Kamu adalah anugrah Tuhan yang begitu berarti untukku.
-Aksara Jaya-
***
Motor butut bermerk astrea, dengan suaranya yang khas seperti suara air mendidih itu terhenti di parkiran sekolah dengan mulus. Aksa melepas helmnya, meletakannya di kaca spion sebelah kanan. Setelah itu ia berjalan menyusuri koridor menuju kelasnya. Ia tersenyum, saat memasuki kelas ternyata sudah ada seseorang yang dikaguminya sejak menduduki kelas 11. Gadis itu terlihat sibuk memainkan ponselnya.
"Pagi, Nay." Aksa menyapa gadis itu dengan senyum penuh di bibirnya. Namun, yang disapa cuek-cuek saja. Ah, ya, teringat dengan bekal yang dibawanya dari rumah, Aksa membuka tas hitam bergambar tengkorak miliknya, mengeluarkan kotak bekal yang berisi kue buatan Ibunya.
"Oh iya, Nay, Ibu aku tadi bikin kue, cobain deh, enak lho." Ia menyodorkan kotak bekal itu ke hadapan Nayla. Sejenak Nayla menatap Aksa yang tidak berhenti tersenyum. Melihat senyum itu justru membuat Nayla kesal.
"Ini, Nay, ambil," ucap Aksa. Nayla mendengkus sebal, ia beranjak dari bangkunya, meninggalkan Aksa begitu saja. Sepeninggalan gadis itu, Aksa tersenyum getir, lagi-lagi pemberiannya ditolak. Nayla memang sangat sulit ditaklukan. Walaupun begitu, ia akan terus memperjuangkannya.

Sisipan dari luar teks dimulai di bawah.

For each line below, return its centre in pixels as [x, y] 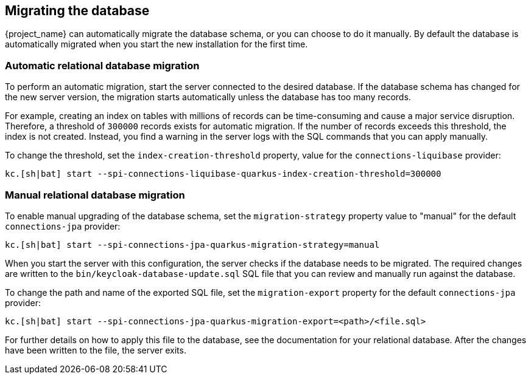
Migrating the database [77, 11]
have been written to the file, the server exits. [96, 350]
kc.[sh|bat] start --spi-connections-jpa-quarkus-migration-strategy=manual [192, 244]
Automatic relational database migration [102, 65]
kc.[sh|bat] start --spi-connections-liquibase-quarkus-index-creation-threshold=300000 [223, 174]
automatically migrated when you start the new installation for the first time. [156, 44]
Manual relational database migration [95, 195]
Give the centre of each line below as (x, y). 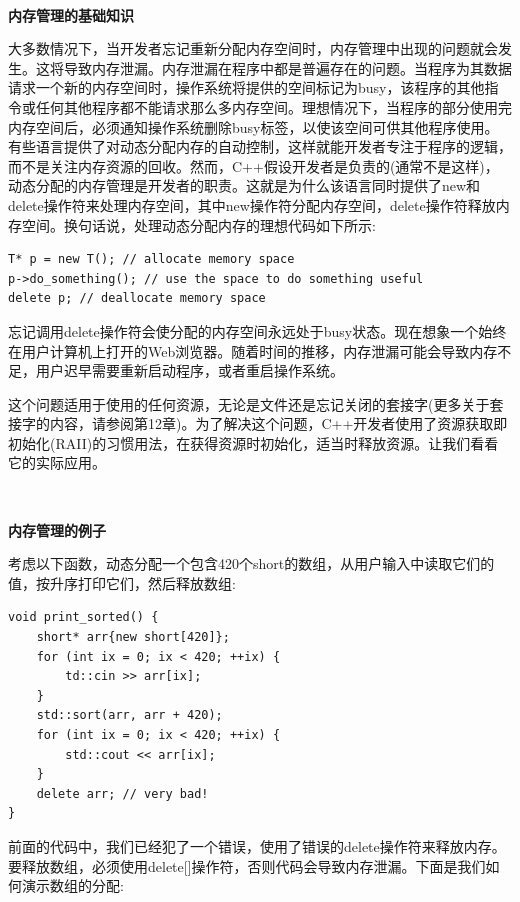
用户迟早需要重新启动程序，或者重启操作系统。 (189, 370)
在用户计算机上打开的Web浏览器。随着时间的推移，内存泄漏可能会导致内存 (253, 350)
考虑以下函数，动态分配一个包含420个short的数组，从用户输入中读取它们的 (251, 563)
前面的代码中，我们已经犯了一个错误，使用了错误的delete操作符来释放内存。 (257, 845)
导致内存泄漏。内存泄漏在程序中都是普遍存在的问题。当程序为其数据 (287, 67)
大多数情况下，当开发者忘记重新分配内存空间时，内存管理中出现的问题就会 (253, 48)
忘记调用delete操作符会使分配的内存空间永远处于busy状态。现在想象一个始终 (257, 330)
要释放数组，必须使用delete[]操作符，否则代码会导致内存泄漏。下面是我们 (247, 865)
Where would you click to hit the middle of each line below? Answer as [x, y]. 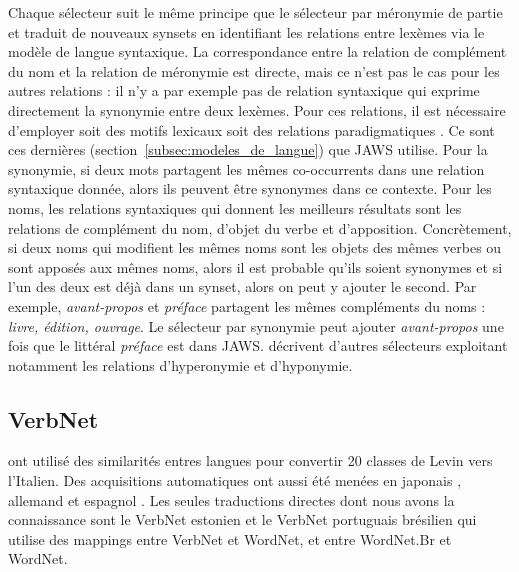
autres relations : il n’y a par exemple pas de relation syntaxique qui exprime [244, 90]
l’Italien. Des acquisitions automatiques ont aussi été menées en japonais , [235, 480]
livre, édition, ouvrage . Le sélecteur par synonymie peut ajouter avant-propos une [256, 325]
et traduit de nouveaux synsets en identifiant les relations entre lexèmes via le [246, 31]
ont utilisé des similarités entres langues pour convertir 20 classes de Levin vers [250, 460]
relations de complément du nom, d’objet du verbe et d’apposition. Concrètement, [260, 227]
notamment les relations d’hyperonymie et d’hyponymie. [180, 364]
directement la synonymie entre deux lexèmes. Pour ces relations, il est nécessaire [257, 109]
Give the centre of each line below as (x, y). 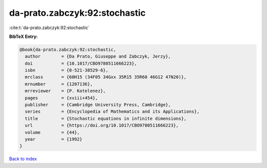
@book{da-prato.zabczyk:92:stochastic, (68, 50)
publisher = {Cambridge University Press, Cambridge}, (98, 105)
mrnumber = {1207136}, (59, 84)
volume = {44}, (52, 132)
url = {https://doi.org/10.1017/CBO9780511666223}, (102, 125)
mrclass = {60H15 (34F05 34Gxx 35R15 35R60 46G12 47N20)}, (106, 77)
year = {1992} (54, 139)
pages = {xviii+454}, (62, 98)
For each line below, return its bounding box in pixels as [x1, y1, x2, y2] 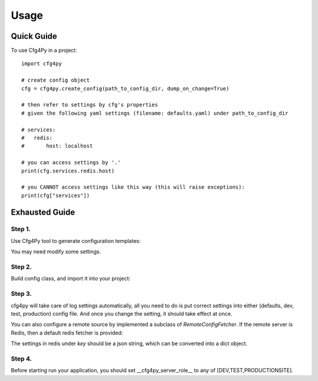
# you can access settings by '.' [21, 159, 121, 166]
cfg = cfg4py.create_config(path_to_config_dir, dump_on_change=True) [21, 85, 230, 92]
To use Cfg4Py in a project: [11, 47, 77, 54]
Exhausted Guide [11, 207, 75, 217]
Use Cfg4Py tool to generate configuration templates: [11, 237, 141, 244]
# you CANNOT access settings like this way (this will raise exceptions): [21, 184, 245, 190]
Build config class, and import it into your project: [11, 275, 131, 282]
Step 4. [11, 355, 32, 363]
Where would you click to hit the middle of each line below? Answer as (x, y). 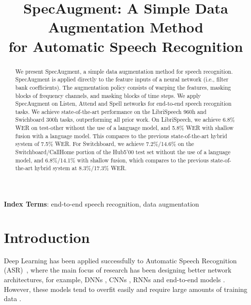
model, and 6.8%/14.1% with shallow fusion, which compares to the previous (112, 160)
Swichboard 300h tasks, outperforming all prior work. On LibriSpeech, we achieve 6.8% (125, 120)
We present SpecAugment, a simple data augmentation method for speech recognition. (124, 71)
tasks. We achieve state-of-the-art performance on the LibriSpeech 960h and (111, 111)
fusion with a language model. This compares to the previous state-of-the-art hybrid (121, 136)
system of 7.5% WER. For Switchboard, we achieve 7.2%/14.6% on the (105, 144)
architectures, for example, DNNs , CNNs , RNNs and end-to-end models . (115, 279)
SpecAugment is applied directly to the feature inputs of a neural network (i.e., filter (122, 79)
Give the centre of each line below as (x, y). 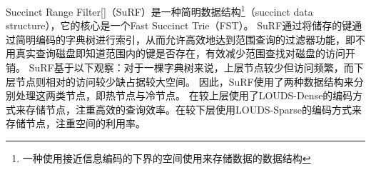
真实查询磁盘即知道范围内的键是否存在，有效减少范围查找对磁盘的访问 (180, 53)
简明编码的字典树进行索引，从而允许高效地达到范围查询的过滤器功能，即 (185, 39)
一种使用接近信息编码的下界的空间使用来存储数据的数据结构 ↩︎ (167, 158)
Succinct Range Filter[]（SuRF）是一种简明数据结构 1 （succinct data (159, 10)
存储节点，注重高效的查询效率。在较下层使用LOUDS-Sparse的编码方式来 (194, 109)
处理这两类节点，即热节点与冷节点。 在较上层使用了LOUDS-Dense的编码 (184, 95)
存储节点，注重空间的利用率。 (76, 123)
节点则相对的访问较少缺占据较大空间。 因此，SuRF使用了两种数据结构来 (184, 81)
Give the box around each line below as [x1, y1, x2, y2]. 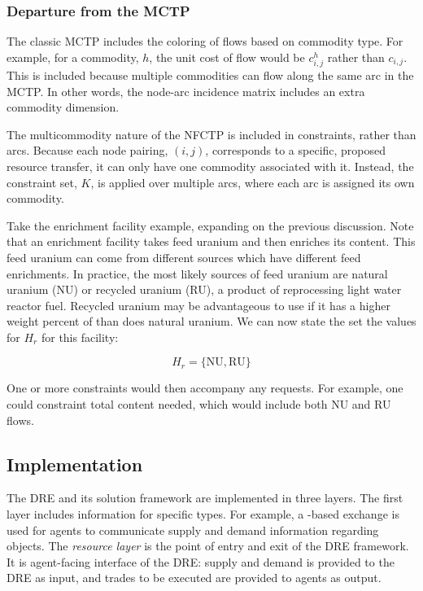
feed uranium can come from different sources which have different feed [7, 248, 361, 265]
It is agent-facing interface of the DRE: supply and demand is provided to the [7, 553, 395, 570]
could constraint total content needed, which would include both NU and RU [7, 396, 391, 413]
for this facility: [41, 328, 119, 345]
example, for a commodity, [7, 48, 139, 65]
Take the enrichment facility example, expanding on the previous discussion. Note [7, 217, 414, 234]
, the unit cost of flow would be [149, 48, 305, 65]
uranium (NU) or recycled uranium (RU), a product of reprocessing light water [7, 281, 402, 298]
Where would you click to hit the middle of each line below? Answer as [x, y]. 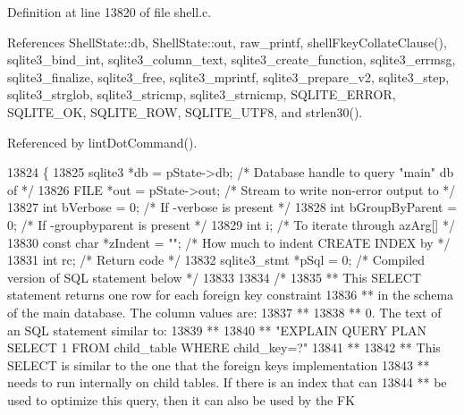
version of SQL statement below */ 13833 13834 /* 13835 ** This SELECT [215, 277]
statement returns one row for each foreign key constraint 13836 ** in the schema [231, 295]
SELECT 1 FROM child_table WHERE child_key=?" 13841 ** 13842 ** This [224, 347]
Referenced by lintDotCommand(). [102, 142]
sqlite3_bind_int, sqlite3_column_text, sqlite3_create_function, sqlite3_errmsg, [232, 59]
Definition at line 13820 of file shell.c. [110, 12]
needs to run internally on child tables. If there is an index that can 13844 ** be [227, 382]
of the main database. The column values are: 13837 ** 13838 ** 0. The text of [224, 312]
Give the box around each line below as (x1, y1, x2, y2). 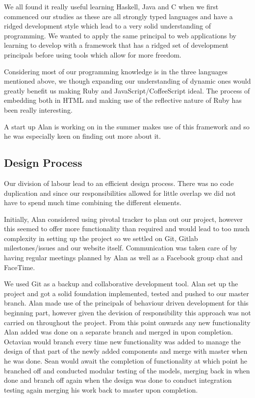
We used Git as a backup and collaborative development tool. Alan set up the (4, 278, 238, 289)
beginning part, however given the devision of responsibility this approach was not (4, 307, 251, 318)
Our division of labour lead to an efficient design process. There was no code (4, 178, 234, 188)
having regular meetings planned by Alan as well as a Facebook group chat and (4, 252, 243, 263)
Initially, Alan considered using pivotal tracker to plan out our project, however (4, 214, 243, 224)
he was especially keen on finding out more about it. (4, 131, 161, 141)
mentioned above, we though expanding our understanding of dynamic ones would (4, 76, 251, 86)
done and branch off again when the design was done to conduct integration (4, 375, 232, 385)
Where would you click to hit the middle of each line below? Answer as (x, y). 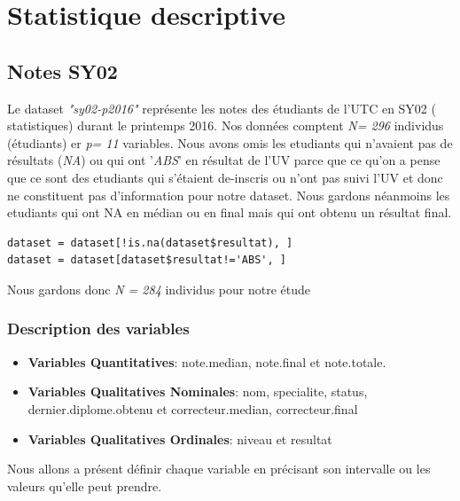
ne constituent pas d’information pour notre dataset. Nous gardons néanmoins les (229, 195)
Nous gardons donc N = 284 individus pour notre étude (159, 289)
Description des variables (98, 329)
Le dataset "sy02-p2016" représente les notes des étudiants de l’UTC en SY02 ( (222, 108)
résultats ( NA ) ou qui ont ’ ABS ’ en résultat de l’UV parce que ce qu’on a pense (224, 160)
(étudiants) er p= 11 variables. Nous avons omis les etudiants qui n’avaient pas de (230, 142)
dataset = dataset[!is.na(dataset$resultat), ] (150, 243)
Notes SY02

Aksa menghela napas pelan, menatap kotak bekal di tangannya. Sepertinya, ia akan memberikan kue itu pada ke empat sahabatnya saja. Baru saja terpikirkan oleh Aksa, ke empat sahabatnya itu datang memasuki kelas. Albar Pratama, Gilvan Putra Aditama, Garry Santoso dan Gilang Saputra. Ketiganya yang berinisial G biasa dijuluki 3G (triji) seperti jaringan saja.
"Wih, Bro, anak rajin udah di kelas aja nih," ucap Albar. Mereka sudah duduk di tempatnya masing-masing.
"Btw, yang di tangan lo itu apaan, Sa?" tanya Albar ketika melihat kotak bekal yang dipegang Aksa.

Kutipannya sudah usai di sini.